Niekoniecznie. Przepuszczając kranówkę przez torf, otrzymasz wodę o zerowym KH i malutkim GH. Jest tylko jeden problem: żeby trzymać ryby w samej torfiance, musiałyby lubić pH<4
Także koledzy dobrze prawią: bez RO się nie obejdzie. Destylka ze sklepu czy stacji benzynowej może i jest wygodniejsza do zdobycia (jak ktoś się lubi najeździć i nanosić), ale na pewno nie tańsza - i może być zanieczyszczona w procesie produkcji (np. związkami miedzi, ZTCW).

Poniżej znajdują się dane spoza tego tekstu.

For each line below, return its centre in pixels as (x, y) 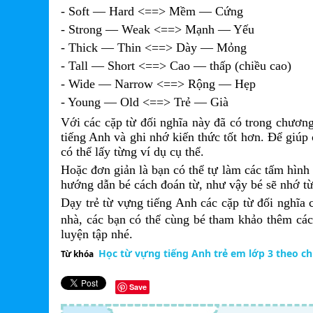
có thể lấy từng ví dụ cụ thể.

Podziękowania złożone przez:
Liczba postów: 409
Liczba wątków: 12
Dołączył: Jul 2016
Reputacja:
3
07-12-2016, 16:09 PM
(Ten post był ostatnio modyfikowany: 07-12-2016, 16:10 PM przez Bastet.)
(07-12-2016, 15:42 PM)12dot12 napisał(a): Niekoniecznie. Przepuszczając kranówkę przez torf, otrzymasz wodę o zerowym KH i malutkim GH. Jest tylko jeden problem: żeby trzymać ryby w samej torfiance, musiałyby lubić pH<4
12dot12, to może mi podpowiesz jak zejść z pH=8 przy GH=20 i KH=10 do pH=7,5 i GH ok 15?
Sama woda RO nie zadziała, piasek zatwardza
"Akwarystyka jest jak alkoholizm, wszystko idzie w szkło."